Below are the entries; give again exactly the lines from the one mentioning "makes use of Memento" through the one mentioning "interactions so that", inclusive.
⟨
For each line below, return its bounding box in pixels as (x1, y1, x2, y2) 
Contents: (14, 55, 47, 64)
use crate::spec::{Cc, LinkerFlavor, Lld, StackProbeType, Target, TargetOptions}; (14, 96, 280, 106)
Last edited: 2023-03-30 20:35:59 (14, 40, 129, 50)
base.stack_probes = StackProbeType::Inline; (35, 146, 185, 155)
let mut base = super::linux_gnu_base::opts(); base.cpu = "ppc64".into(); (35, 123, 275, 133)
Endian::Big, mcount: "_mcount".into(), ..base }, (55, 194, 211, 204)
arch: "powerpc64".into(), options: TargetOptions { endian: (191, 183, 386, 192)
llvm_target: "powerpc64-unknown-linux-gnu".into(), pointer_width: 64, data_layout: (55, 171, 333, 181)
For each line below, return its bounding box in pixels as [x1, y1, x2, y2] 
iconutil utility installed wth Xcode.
⟩
⟨
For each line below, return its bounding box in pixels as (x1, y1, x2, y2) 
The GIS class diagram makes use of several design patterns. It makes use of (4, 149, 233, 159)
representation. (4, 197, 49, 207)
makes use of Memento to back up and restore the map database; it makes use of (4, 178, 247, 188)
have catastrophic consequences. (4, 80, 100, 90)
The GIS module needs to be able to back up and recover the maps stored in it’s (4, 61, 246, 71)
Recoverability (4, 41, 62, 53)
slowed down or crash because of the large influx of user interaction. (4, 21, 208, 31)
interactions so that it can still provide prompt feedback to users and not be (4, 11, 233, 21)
⟩
Worked solution:
makes use of Memento to back up and restore the map database; it makes use of (4, 178, 247, 188)
have catastrophic consequences. (4, 80, 100, 90)
The GIS module needs to be able to back up and recover the maps stored in it’s (4, 61, 246, 71)
Recoverability (4, 41, 62, 53)
slowed down or crash because of the large influx of user interaction. (4, 21, 208, 31)
interactions so that it can still provide prompt feedback to users and not be (4, 11, 233, 21)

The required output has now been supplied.